Settembre 17th, 2025 Riccardo Fucile

A ROMA, DUE ATTIVISTI FILO-PALESTINESI SONO STATI AGGREDITI A COLPI DI CASCHI E COLTELLATE DA UNA DECINA DI ESTREMISTI DI DESTRA

Un gruppo di ragazzi è stato aggredito ieri sera poco dopo le 22 al termine del corteo per la Palestina a Roma. Secondo le prime
informazioni, una decina di estremisti di destra con caschi e coltelli ha teso un agguato ad alcune persone che stavano tornando a casa in via Lanza, all’incrocio con via Merulana, avventandosi su di loro con caschi e coltelli.
Ad avere la peggio sono stati due giovani, uno due quali portato in ospedale con profonde ferite alla testa. Sul caso indaga la Digos, che sta cercando di risalire agli aggressori, scappati subito dopo il violento pestaggio.
A quanto si apprende, l’aggressione si sarebbe verificata come rappresaglia dopo i momenti di tensione che si sono verificati durante il corteo davanti al Carrè Monti, locale di riferimento dell’estrema destra a Roma, soprattutto dell’area afferente a CasaPound.

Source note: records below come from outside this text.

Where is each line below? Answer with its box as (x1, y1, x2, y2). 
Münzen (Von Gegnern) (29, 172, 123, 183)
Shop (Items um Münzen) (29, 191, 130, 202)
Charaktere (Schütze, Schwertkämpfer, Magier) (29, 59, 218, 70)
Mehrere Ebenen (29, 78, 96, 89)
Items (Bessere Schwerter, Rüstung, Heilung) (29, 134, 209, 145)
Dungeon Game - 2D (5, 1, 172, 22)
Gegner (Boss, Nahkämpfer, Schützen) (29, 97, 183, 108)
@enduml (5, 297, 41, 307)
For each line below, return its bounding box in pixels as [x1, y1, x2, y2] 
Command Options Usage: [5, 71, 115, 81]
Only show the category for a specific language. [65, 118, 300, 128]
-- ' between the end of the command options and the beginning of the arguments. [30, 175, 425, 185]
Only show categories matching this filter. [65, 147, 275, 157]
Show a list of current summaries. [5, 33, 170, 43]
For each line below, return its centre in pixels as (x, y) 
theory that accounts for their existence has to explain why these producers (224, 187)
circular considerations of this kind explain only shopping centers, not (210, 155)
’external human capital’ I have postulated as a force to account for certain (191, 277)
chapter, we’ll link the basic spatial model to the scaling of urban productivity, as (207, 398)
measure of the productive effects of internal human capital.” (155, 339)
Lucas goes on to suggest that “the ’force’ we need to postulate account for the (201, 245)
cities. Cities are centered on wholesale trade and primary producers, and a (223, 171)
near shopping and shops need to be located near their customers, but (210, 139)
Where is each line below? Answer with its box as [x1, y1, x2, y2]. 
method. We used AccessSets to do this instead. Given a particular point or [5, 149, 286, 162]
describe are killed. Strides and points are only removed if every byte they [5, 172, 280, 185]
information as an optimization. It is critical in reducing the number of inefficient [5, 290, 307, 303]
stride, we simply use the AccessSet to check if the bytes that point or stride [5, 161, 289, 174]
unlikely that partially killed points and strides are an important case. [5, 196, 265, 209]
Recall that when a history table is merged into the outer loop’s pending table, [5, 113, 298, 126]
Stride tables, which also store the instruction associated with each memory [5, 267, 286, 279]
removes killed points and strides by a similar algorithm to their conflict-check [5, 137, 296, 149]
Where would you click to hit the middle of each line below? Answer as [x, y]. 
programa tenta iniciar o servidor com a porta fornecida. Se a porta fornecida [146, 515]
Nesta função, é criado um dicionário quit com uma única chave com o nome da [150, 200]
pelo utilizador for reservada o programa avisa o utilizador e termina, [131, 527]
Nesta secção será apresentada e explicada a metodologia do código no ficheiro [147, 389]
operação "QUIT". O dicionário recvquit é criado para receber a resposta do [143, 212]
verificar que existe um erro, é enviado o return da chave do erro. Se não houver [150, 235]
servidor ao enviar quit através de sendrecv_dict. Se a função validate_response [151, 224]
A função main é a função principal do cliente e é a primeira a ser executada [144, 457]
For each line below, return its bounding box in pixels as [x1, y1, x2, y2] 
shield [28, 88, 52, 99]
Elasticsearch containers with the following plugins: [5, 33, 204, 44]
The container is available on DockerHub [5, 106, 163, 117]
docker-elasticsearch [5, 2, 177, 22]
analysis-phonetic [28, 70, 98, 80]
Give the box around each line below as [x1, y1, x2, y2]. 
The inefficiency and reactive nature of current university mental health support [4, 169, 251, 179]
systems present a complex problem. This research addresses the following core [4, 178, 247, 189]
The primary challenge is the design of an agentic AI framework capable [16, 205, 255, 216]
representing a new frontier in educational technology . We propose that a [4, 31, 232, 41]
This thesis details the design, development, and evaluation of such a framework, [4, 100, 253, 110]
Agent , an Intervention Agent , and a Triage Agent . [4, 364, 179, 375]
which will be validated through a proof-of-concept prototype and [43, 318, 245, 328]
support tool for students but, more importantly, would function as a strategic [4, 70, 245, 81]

“Alla fine della manifestazione a Roma, nei pressi di via Giovanni Lanza, una squadraccia fascista si è messa a disposizione di chi vuole far tacere i movimenti per la Palestina – le parole dell’ex consigliere Luca Peciola, presente al corteo -. Hanno aggredito con caschi e coltelli ragazzi e ragazze che tornavano a casa. Un ragazzo è stato portato in ospedale. Con diverse ferite alla testa. Dai Meloni, parlaci ancora della violenza della Sinistra. Vergogna.”.